:: Data under study ::

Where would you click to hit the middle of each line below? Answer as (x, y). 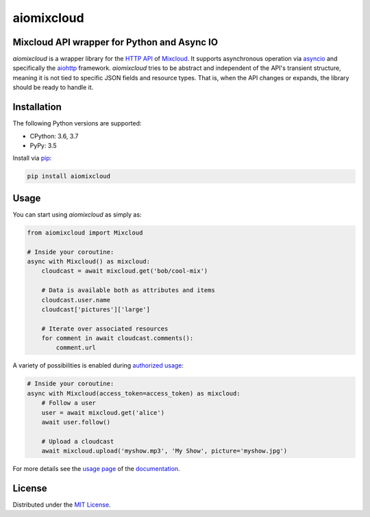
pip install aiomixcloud (69, 176)
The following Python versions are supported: (77, 123)
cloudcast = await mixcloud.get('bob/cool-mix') (125, 271)
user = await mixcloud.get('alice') (103, 412)
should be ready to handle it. (53, 87)
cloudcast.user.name (76, 300)
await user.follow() (76, 422)
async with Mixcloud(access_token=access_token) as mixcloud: (134, 393)
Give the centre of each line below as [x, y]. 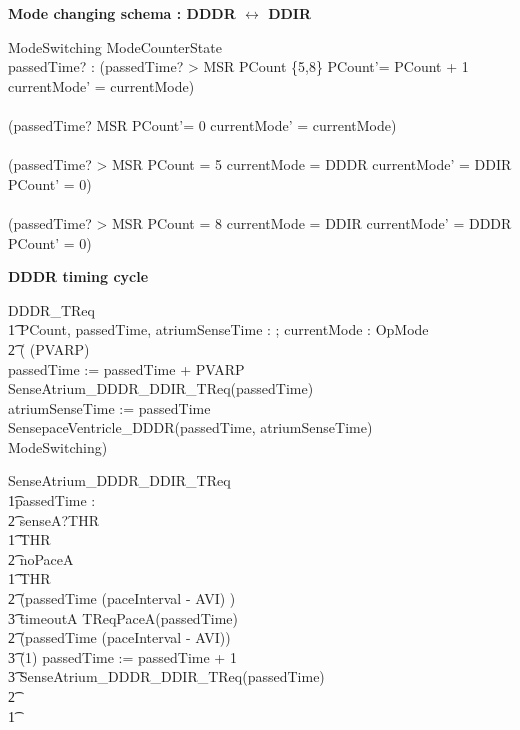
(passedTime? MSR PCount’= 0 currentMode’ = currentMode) [202, 124]
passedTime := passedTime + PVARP [126, 368]
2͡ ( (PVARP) [49, 348]
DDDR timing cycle [78, 276]
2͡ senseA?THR [53, 519]
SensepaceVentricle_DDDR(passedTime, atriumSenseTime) [190, 427]
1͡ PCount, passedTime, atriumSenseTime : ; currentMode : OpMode [218, 329]
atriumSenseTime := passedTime [109, 407]
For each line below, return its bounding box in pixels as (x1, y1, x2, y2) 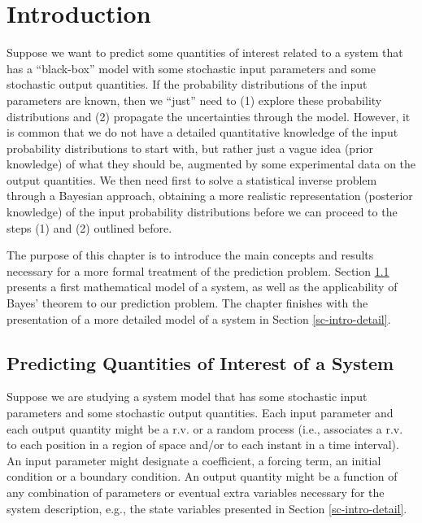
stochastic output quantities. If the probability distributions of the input (7, 76, 368, 93)
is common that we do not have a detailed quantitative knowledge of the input (7, 124, 398, 141)
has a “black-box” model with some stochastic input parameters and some (7, 59, 376, 76)
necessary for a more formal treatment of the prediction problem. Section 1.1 (7, 262, 389, 279)
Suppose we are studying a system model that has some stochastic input (7, 388, 368, 405)
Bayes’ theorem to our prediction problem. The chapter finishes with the (7, 294, 368, 312)
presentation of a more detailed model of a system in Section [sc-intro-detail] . (7, 310, 391, 327)
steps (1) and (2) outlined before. (7, 219, 172, 236)
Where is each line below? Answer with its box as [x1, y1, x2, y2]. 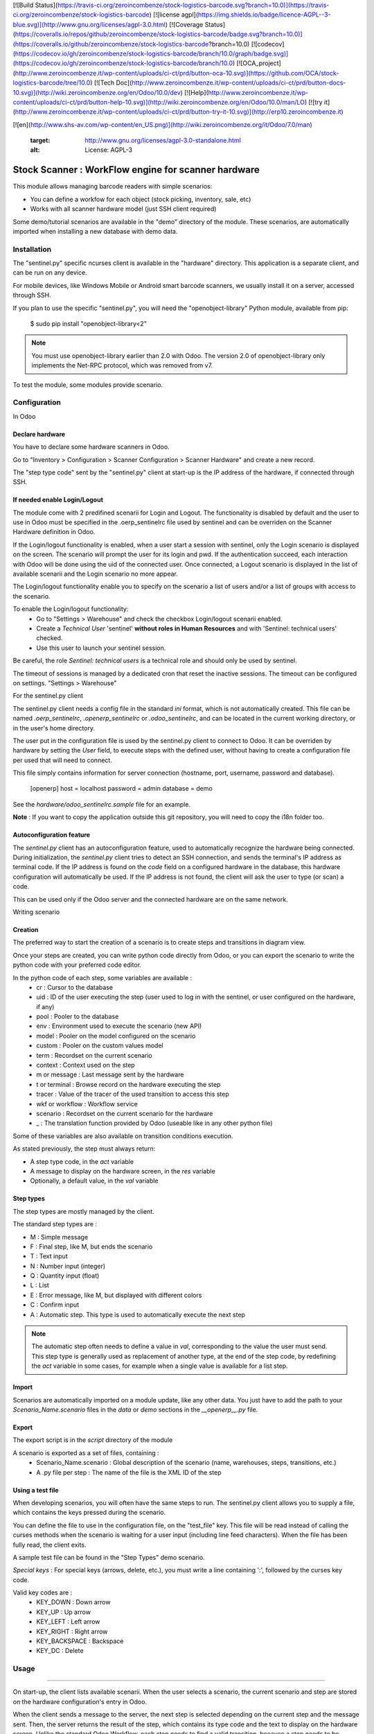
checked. [36, 634, 63, 642]
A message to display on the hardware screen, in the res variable [30, 1167, 216, 1175]
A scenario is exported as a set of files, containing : [12, 1448, 159, 1457]
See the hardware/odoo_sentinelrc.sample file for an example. [12, 800, 190, 808]
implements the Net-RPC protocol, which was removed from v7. [31, 361, 213, 370]
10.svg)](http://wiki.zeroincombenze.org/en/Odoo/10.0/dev [12, 88, 181, 96]
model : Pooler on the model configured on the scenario [36, 1031, 196, 1040]
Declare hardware [12, 430, 66, 438]
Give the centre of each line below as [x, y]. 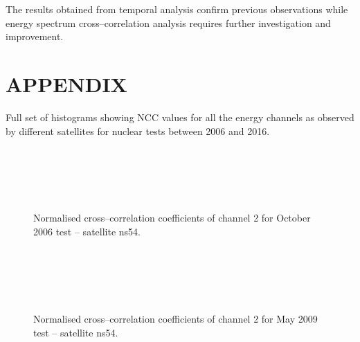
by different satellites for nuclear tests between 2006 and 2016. [138, 130]
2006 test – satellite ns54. [87, 232]
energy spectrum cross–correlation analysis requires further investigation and [168, 22]
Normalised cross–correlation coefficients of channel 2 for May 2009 [175, 319]
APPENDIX [66, 83]
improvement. [35, 36]
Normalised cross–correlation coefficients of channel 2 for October [172, 218]
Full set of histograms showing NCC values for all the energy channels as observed [180, 117]
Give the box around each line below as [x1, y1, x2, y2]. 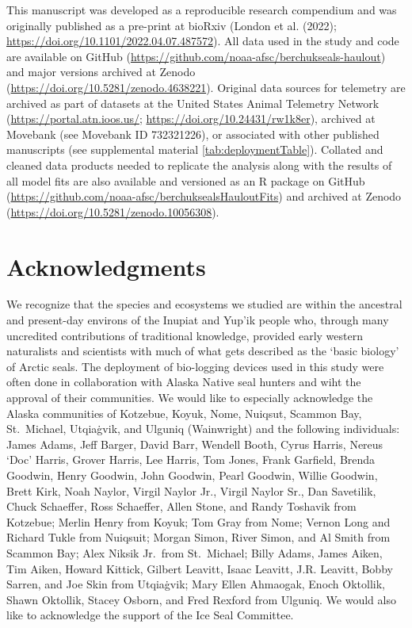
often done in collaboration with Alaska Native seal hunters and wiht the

:::

The answer must be every line of the data that holds the word "detailed".

**Solution**
is common that we do not have a detailed quantitative knowledge of the input (7, 124, 398, 141)
presentation of a more detailed model of a system in Section [sc-intro-detail] . (7, 310, 391, 327)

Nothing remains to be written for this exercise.